Top of Material to process
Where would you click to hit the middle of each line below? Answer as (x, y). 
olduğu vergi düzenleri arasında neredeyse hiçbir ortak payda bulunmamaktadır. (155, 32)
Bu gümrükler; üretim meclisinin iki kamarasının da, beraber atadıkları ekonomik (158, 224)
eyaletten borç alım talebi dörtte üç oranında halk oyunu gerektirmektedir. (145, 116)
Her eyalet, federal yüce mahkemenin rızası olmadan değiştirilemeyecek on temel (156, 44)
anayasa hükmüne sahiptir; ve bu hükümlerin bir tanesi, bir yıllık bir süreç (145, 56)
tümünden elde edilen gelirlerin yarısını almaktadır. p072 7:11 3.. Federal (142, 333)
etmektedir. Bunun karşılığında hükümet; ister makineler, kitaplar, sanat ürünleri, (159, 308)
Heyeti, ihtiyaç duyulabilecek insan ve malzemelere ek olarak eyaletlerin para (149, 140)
Bottom of Material to process
Top of Material to process
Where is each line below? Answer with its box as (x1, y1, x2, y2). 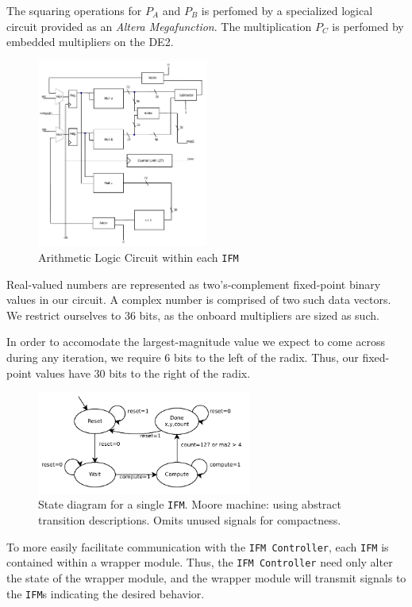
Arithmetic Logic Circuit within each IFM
Bottom of Material to process
Top of Material to process
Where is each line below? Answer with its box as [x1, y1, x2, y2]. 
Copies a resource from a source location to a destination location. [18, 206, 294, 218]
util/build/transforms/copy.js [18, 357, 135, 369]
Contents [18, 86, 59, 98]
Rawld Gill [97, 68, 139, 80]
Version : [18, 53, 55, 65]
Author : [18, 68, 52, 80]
Bottom of Material to process
● **What you are asked to do**
Your answer should consist solely of the lines above from the line with "tümünden elde edilen" to the line with "Heyeti, ihtiyaç duyulabilecek", both included, reproduced exactly.

● **Solution**
tümünden elde edilen gelirlerin yarısını almaktadır. p072 7:11 3.. Federal (142, 333)
etmektedir. Bunun karşılığında hükümet; ister makineler, kitaplar, sanat ürünleri, (159, 308)
Heyeti, ihtiyaç duyulabilecek insan ve malzemelere ek olarak eyaletlerin para (149, 140)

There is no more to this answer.